» **Task prompt**
Every record that follows should be copied exactly. No picture belongs in the copy.

---------- Data supplied

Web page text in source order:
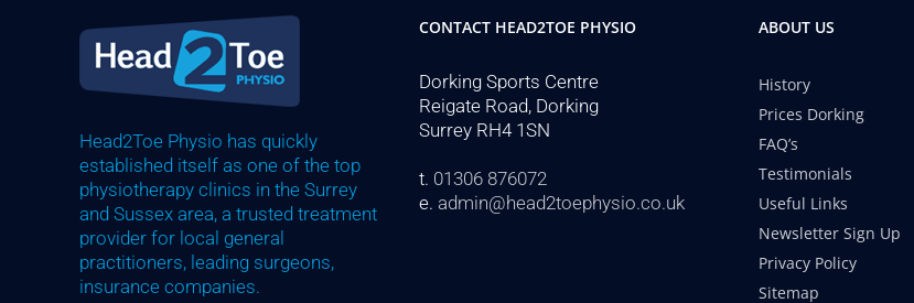
Head2Toe Physio has quickly
established itself as one of the top
physiotherapy clinics in the Surrey
and Sussex area, a trusted treatment
provider for local general
practitioners, leading surgeons,
insurance companies.
CONTACT HEAD2TOE PHYSIO
Dorking Sports Centre
Reigate Road, Dorking
Surrey RH4 1SN
t. 01306 876072
e. admin@head2toephysio.co.uk
ABOUT US
History
Prices Dorking
FAQ’s
Testimonials
Useful Links
Newsletter Sign Up
Privacy Policy
Sitemap
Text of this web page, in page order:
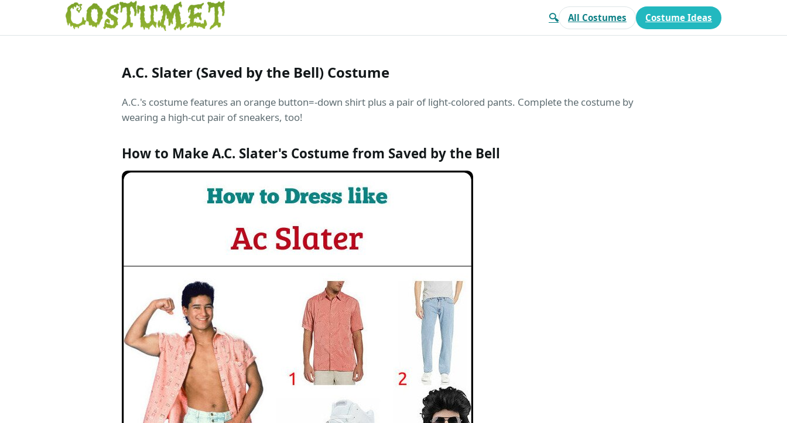
🔍 All Costumes Costume Ideas
A.C. Slater (Saved by the Bell) Costume
A.C.'s costume features an orange button=-down shirt plus a pair of light-colored pants. Complete the costume by
wearing a high-cut pair of sneakers, too!
How to Make A.C. Slater's Costume from Saved by the Bell
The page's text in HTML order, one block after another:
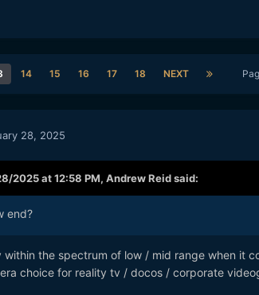
14 15 16 17 18 NEXT
28, 2025
2025 at 12:58 PM, Andrew Reidsaid:
end?
within the spectrum of low / mid range when it
choice for reality tv / docos / corporate
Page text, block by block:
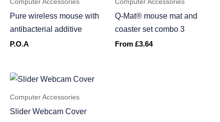
Pure wireless mouse with
antibacterial additive
P.O.A
Q-Mat® mouse mat and
coaster set combo 3
From £3.64
Computer Accessories
Slider Webcam Cover
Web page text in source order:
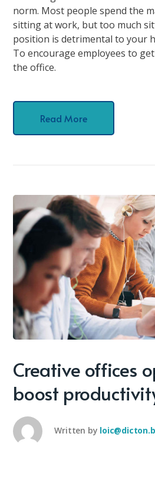
norm. Most people spend the
sitting at work, but too much
position is detrimental to your
To encourage employees to
the office.
Read More
Creative offices
boost
Written by
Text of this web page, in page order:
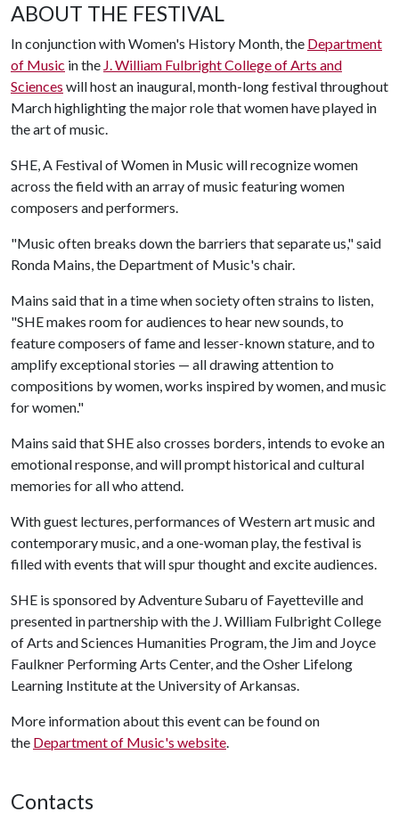
ABOUT THE FESTIVAL
In conjunction with Women's History Month, the Department
of Music in the J. William Fulbright College of Arts and
Sciences will host an inaugural, month-long festival throughout
March highlighting the major role that women have played in
the art of music.
SHE, A Festival of Women in Music will recognize women
across the field with an array of music featuring women
composers and performers.
"Music often breaks down the barriers that separate us," said
Ronda Mains, the Department of Music's chair.
Mains said that in a time when society often strains to listen,
"SHE makes room for audiences to hear new sounds, to
feature composers of fame and lesser-known stature, and to
amplify exceptional stories — all drawing attention to
compositions by women, works inspired by women, and music
for women."
Mains said that SHE also crosses borders, intends to evoke an
emotional response, and will prompt historical and cultural
memories for all who attend.
With guest lectures, performances of Western art music and
contemporary music, and a one-woman play, the festival is
filled with events that will spur thought and excite audiences.
SHE is sponsored by Adventure Subaru of Fayetteville and
presented in partnership with the J. William Fulbright College
of Arts and Sciences Humanities Program, the Jim and Joyce
Faulkner Performing Arts Center, and the Osher Lifelong
Learning Institute at the University of Arkansas.
More information about this event can be found on
the Department of Music's website.
Contacts
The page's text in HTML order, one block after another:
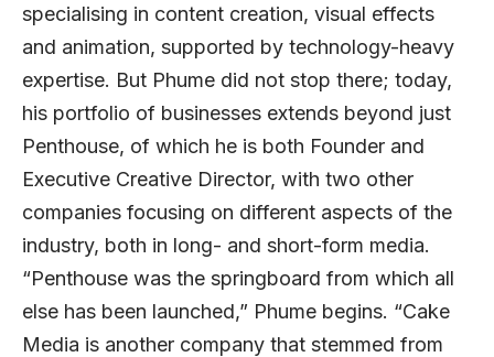
specialising in content creation, visual effects
and animation, supported by technology-heavy
expertise. But Phume did not stop there; today,
his portfolio of businesses extends beyond just
Penthouse, of which he is both Founder and
Executive Creative Director, with two other
companies focusing on different aspects of the
industry, both in long- and short-form media.
“Penthouse was the springboard from which all
else has been launched,” Phume begins. “Cake
Media is another company that stemmed from
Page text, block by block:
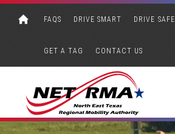
FAQS DRIVE SMART DRIVE SAFE
GET A TAG CONTACT US
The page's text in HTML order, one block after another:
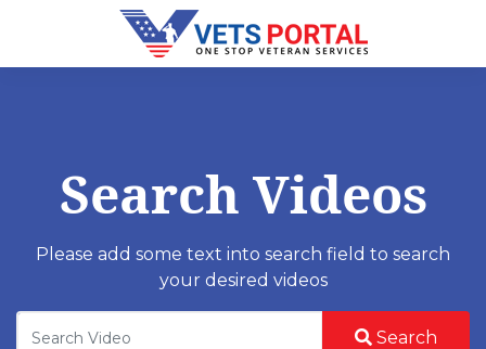
Search Videos
Please add some text into search field to search
your desired videos
Search
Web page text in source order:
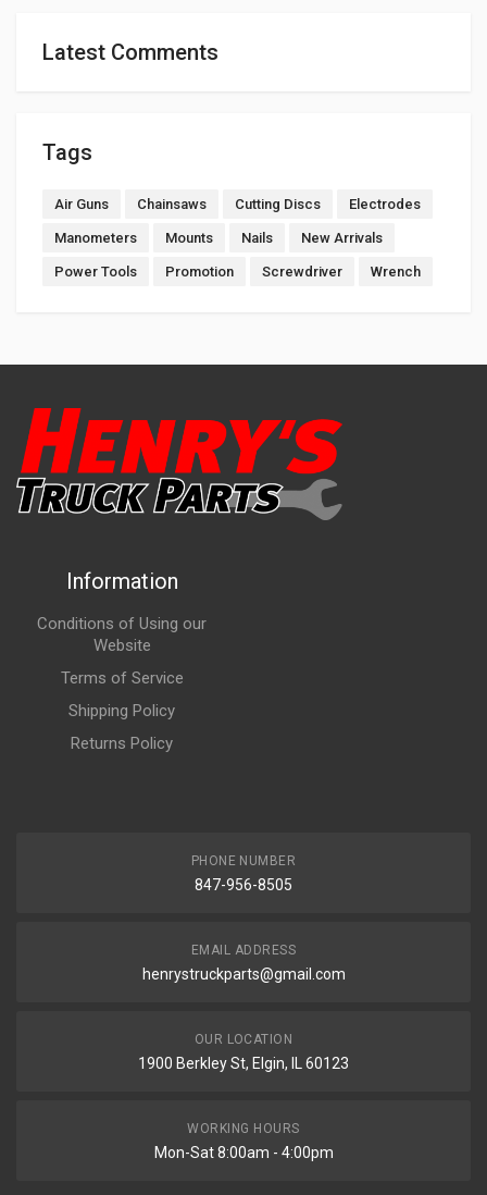
Latest Comments
Tags
Air Guns Chainsaws Cutting Discs Electrodes
Manometers Mounts Nails New Arrivals
Power Tools Promotion Screwdriver Wrench
Information
Conditions of Using our
Website
Terms of Service
Shipping Policy
Returns Policy
PHONE NUMBER
847-956-8505
EMAIL ADDRESS
henrystruckparts@gmail.com
OUR LOCATION
1900 Berkley St, Elgin, IL 60123
WORKING HOURS
Mon-Sat 8:00am - 4:00pm
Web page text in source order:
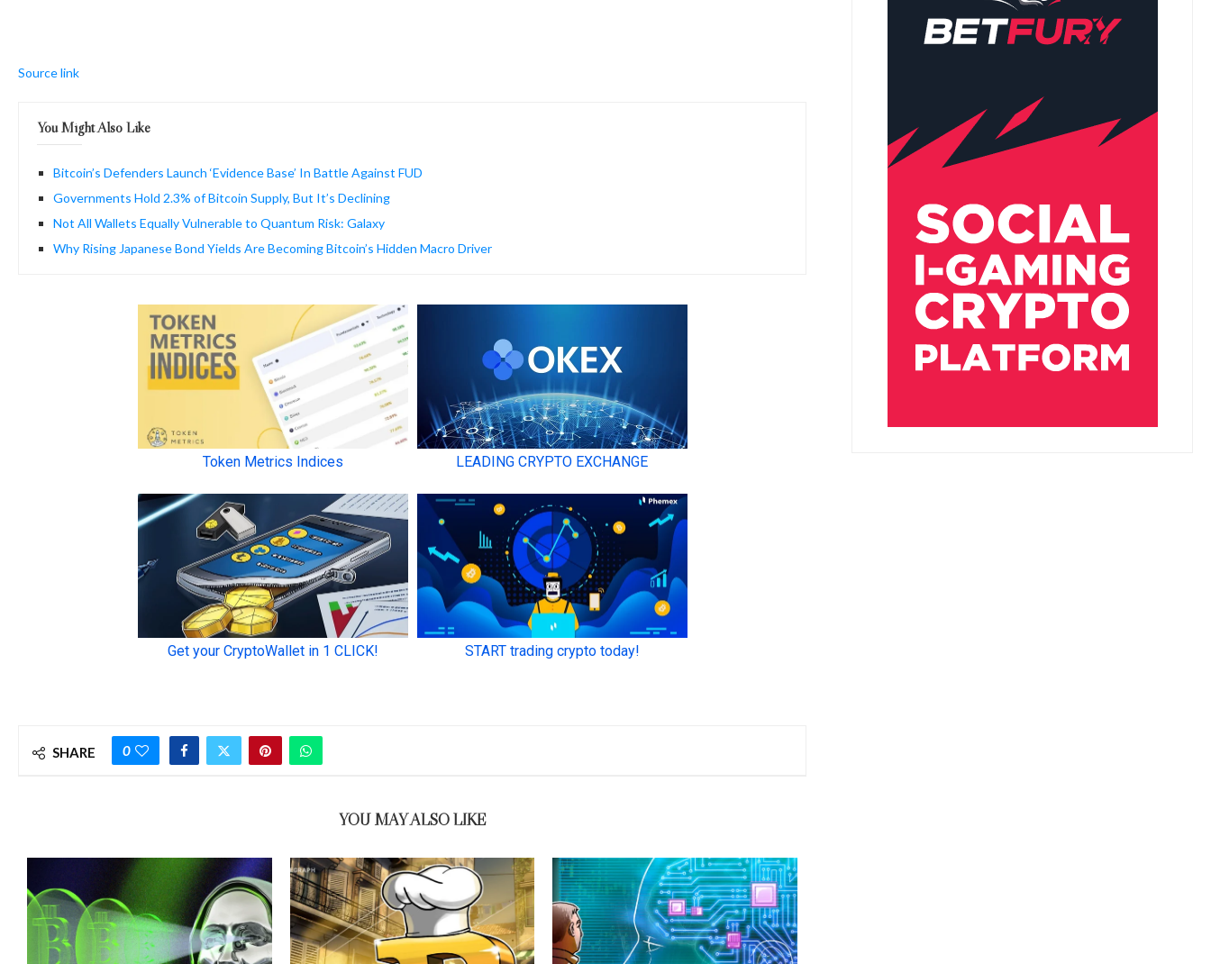
Source link
You Might Also Like
Bitcoin’s Defenders Launch ‘Evidence Base’ In Battle Against FUD
Governments Hold 2.3% of Bitcoin Supply, But It’s Declining
Not All Wallets Equally Vulnerable to Quantum Risk: Galaxy
Why Rising Japanese Bond Yields Are Becoming Bitcoin’s Hidden Macro Driver
SHARE 0
YOU MAY ALSO LIKE
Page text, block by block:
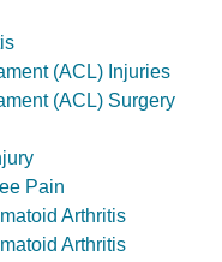
(ACL) Injuries
(ACL) Surgery
Pain
Arthritis
Arthritis
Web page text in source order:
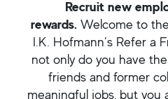
Recruit new
rewards. Welcome to
I.K. Hofmann’s Refer a
not only do you have
friends and former
meaningful jobs, but you
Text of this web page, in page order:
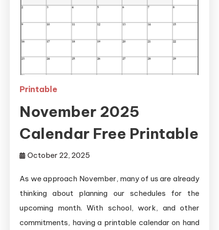
Printable
November 2025
Calendar Free Printable
October 22, 2025
As we approach November, many of us are already
thinking about planning our schedules for the
upcoming month. With school, work, and other
commitments, having a printable calendar on hand
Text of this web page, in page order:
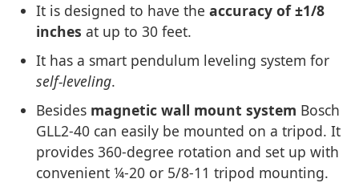
It is designed to have the accuracy of ±1/8
inches at up to 30 feet.
It has a smart pendulum leveling system for
self-leveling.
Besides magnetic wall mount system Bosch
GLL2-40 can easily be mounted on a tripod. It
provides 360-degree rotation and set up with
convenient ¼-20 or 5/8-11 tripod mounting.
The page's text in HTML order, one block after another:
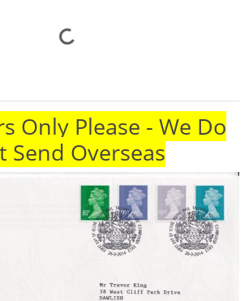
Only Please - We Do
Send Overseas
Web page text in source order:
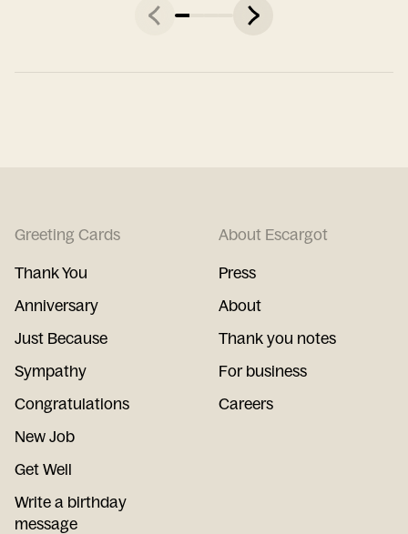
Greeting Cards
Thank You
Anniversary
Just Because
Sympathy
Congratulations
New Job
Get Well
Write a birthday
message
About Escargot
Press
About
Thank you notes
For business
Careers
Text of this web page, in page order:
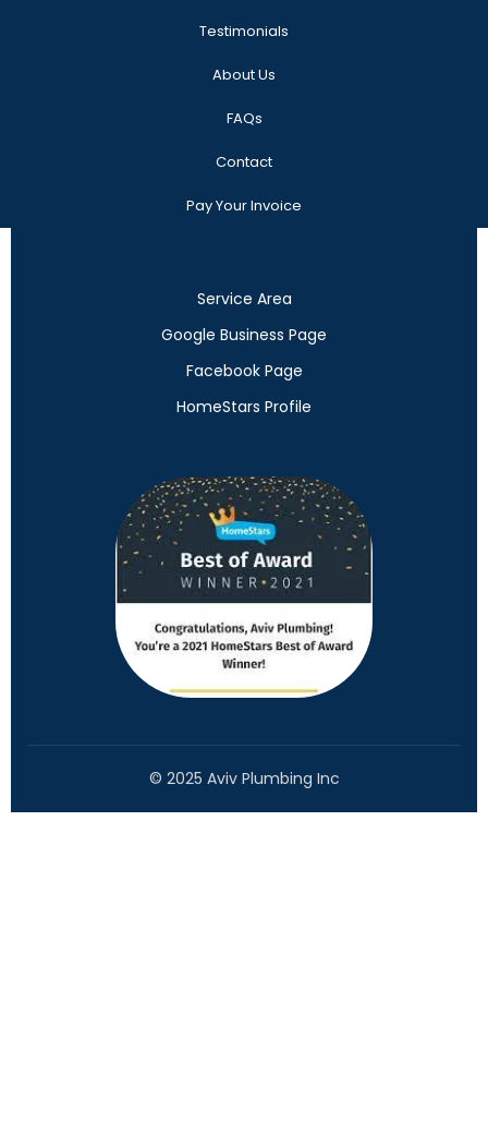
Testimonials
About Us
FAQs
Contact
Pay Your Invoice
Service Area
Google Business Page
Facebook Page
HomeStars Profile
© 2025 Aviv Plumbing Inc
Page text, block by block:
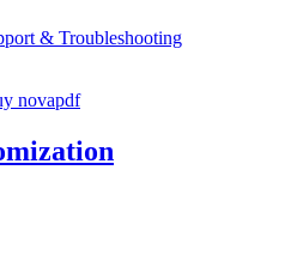
& Troubleshooting
novapdf
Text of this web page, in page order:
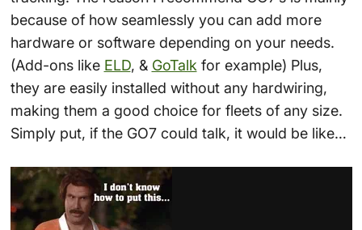
because of how seamlessly you can add more
hardware or software depending on your needs.
(Add-ons like ELD, & GoTalkfor example) Plus,
they are easily installed without any hardwiring,
making them a good choice for fleets of any size.
Simply put, if the GO7 could talk, it would be like…
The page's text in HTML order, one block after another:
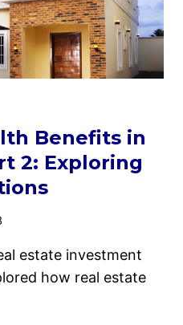
Benefits in
2: Exploring
estate investment
how real estate
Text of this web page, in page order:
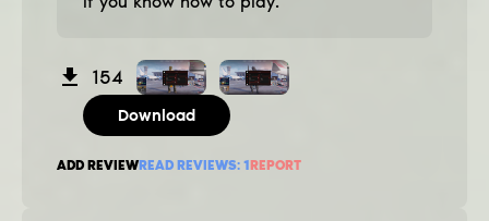
154
Download
ADD REVIEWREAD REVIEWS: 1REPORT

--------------------

» **Your response**
Web page text in source order:
Head2Toe Physio has quickly
established itself as one of the top
physiotherapy clinics in the Surrey
and Sussex area, a trusted treatment
provider for local general
practitioners, leading surgeons,
insurance companies.
CONTACT HEAD2TOE PHYSIO
Dorking Sports Centre
Reigate Road, Dorking
Surrey RH4 1SN
t. 01306 876072
e. admin@head2toephysio.co.uk
ABOUT US
History
Prices Dorking
FAQ’s
Testimonials
Useful Links
Newsletter Sign Up
Privacy Policy
Sitemap
Text of this web page, in page order:
🔍 All Costumes Costume Ideas
A.C. Slater (Saved by the Bell) Costume
A.C.'s costume features an orange button=-down shirt plus a pair of light-colored pants. Complete the costume by
wearing a high-cut pair of sneakers, too!
How to Make A.C. Slater's Costume from Saved by the Bell
The page's text in HTML order, one block after another:
14 15 16 17 18 NEXT
28, 2025
2025 at 12:58 PM, Andrew Reidsaid:
end?
within the spectrum of low / mid range when it
choice for reality tv / docos / corporate
Page text, block by block:
Pure wireless mouse with
antibacterial additive
P.O.A
Q-Mat® mouse mat and
coaster set combo 3
From £3.64
Computer Accessories
Slider Webcam Cover
Web page text in source order:
norm. Most people spend the
sitting at work, but too much
position is detrimental to your
To encourage employees to
the office.
Read More
Creative offices
boost
Written by
Text of this web page, in page order:
ABOUT THE FESTIVAL
In conjunction with Women's History Month, the Department
of Music in the J. William Fulbright College of Arts and
Sciences will host an inaugural, month-long festival throughout
March highlighting the major role that women have played in
the art of music.
SHE, A Festival of Women in Music will recognize women
across the field with an array of music featuring women
composers and performers.
"Music often breaks down the barriers that separate us," said
Ronda Mains, the Department of Music's chair.
Mains said that in a time when society often strains to listen,
"SHE makes room for audiences to hear new sounds, to
feature composers of fame and lesser-known stature, and to
amplify exceptional stories — all drawing attention to
compositions by women, works inspired by women, and music
for women."
Mains said that SHE also crosses borders, intends to evoke an
emotional response, and will prompt historical and cultural
memories for all who attend.
With guest lectures, performances of Western art music and
contemporary music, and a one-woman play, the festival is
filled with events that will spur thought and excite audiences.
SHE is sponsored by Adventure Subaru of Fayetteville and
presented in partnership with the J. William Fulbright College
of Arts and Sciences Humanities Program, the Jim and Joyce
Faulkner Performing Arts Center, and the Osher Lifelong
Learning Institute at the University of Arkansas.
More information about this event can be found on
the Department of Music's website.
Contacts
The page's text in HTML order, one block after another:
specialising in content creation, visual effects
and animation, supported by technology-heavy
expertise. But Phume did not stop there; today,
his portfolio of businesses extends beyond just
Penthouse, of which he is both Founder and
Executive Creative Director, with two other
companies focusing on different aspects of the
industry, both in long- and short-form media.
“Penthouse was the springboard from which all
else has been launched,” Phume begins. “Cake
Media is another company that stemmed from
Page text, block by block:
FAQS DRIVE SMART DRIVE SAFE
GET A TAG CONTACT US
The page's text in HTML order, one block after another:
Search Videos
Please add some text into search field to search
your desired videos
Search
Web page text in source order:
Latest Comments
Tags
Air Guns Chainsaws Cutting Discs Electrodes
Manometers Mounts Nails New Arrivals
Power Tools Promotion Screwdriver Wrench
Information
Conditions of Using our
Website
Terms of Service
Shipping Policy
Returns Policy
PHONE NUMBER
847-956-8505
EMAIL ADDRESS
henrystruckparts@gmail.com
OUR LOCATION
1900 Berkley St, Elgin, IL 60123
WORKING HOURS
Mon-Sat 8:00am - 4:00pm
Web page text in source order:
Source link
You Might Also Like
Bitcoin’s Defenders Launch ‘Evidence Base’ In Battle Against FUD
Governments Hold 2.3% of Bitcoin Supply, But It’s Declining
Not All Wallets Equally Vulnerable to Quantum Risk: Galaxy
Why Rising Japanese Bond Yields Are Becoming Bitcoin’s Hidden Macro Driver
SHARE 0
YOU MAY ALSO LIKE
Page text, block by block:
(ACL) Injuries
(ACL) Surgery
Pain
Arthritis
Arthritis
Web page text in source order:
Recruit new
rewards. Welcome to
I.K. Hofmann’s Refer a
not only do you have
friends and former
meaningful jobs, but you
Text of this web page, in page order:
Printable
November 2025
Calendar Free Printable
October 22, 2025
As we approach November, many of us are already
thinking about planning our schedules for the
upcoming month. With school, work, and other
commitments, having a printable calendar on hand
Text of this web page, in page order:
It is designed to have the accuracy of ±1/8
inches at up to 30 feet.
It has a smart pendulum leveling system for
self-leveling.
Besides magnetic wall mount system Bosch
GLL2-40 can easily be mounted on a tripod. It
provides 360-degree rotation and set up with
convenient ¼-20 or 5/8-11 tripod mounting.
The page's text in HTML order, one block after another:
Only Please - We Do
Send Overseas
Web page text in source order:
Greeting Cards
Thank You
Anniversary
Just Because
Sympathy
Congratulations
New Job
Get Well
Write a birthday
message
About Escargot
Press
About
Thank you notes
For business
Careers
Text of this web page, in page order:
Testimonials
About Us
FAQs
Contact
Pay Your Invoice
Service Area
Google Business Page
Facebook Page
HomeStars Profile
© 2025 Aviv Plumbing Inc
Page text, block by block:
& Troubleshooting
novapdf
Text of this web page, in page order:
because of how seamlessly you can add more
hardware or software depending on your needs.
(Add-ons like ELD, & GoTalkfor example) Plus,
they are easily installed without any hardwiring,
making them a good choice for fleets of any size.
Simply put, if the GO7 could talk, it would be like…
The page's text in HTML order, one block after another:
Benefits in
2: Exploring
estate investment
how real estate
Text of this web page, in page order:
154
Download
ADD REVIEWREAD REVIEWS: 1REPORT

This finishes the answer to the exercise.